A planta cresce sob dois tipos de estado: silvestre e doméstico. Ela cresce, quer nos terrenos onde pasta o gado, quer nas hortas, nos campos de lavradio. Isto significa que não adianta impor-lhe grilhetas, limites, pois facilmente ela os quebrará, saltará por cima da cerca da horta e irá pelos baldios dos potros. Não existe organização que possa ter um perfeito controlo sobre ela: dará sempre a volta aos jardineiros. O Reino é assim: supera todas as fronteiras, os empecilhos, os dogmas que lhe queiram impor.

Mas a característica mais inquietante é a de ser invasora, pelo que "a única solução possível é livrarem-se dela". É comparável à graminheira, uma verdadeira praga para os semeadores, o terror dos agricultores. Estende as raízes por todo o lado, secando as sementeiras, reproduzindo-se sem cessar. Mesmo que arrancada, desde que fique uma pequena raiz, propaga-se infinitamente. O agricultor deve arrancá-la e deixar-lhe a raiz ao sol até que seque: é a única maneira de se ver livre dela.

Assim é o Reino.

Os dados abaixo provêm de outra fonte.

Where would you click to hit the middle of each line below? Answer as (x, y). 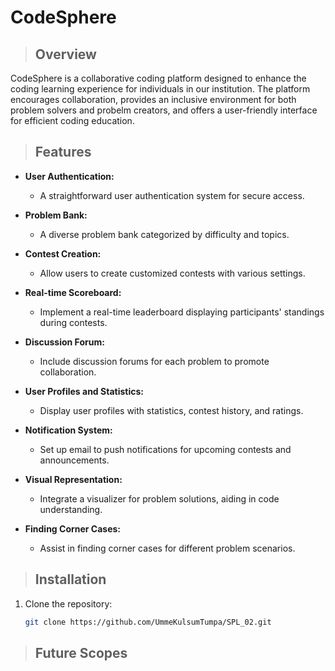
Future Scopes (81, 652)
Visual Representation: (73, 479)
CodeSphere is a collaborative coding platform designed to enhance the (158, 78)
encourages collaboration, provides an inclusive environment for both (153, 99)
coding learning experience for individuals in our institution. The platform (160, 89)
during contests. (73, 322)
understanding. (71, 509)
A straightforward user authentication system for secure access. (172, 195)

Cresce a partir de baixo, por baixo, em rizoma, imperceptivelmente, no oculto e propaga-se sem cessar. Grupos e grupos, comunidades e comunidades continuamente se formam; formam redes que a partir de baixo vão minando o poder opressor, os grandes monstros, como os descreverá a literatura apocalíptica. Assim se estendem as comunidades cristãs na geografia do vasto Império romano. (…)»

Rubén Dri
Professor e Investigador de Ciências Sociais da Universidade de Buenos Aires.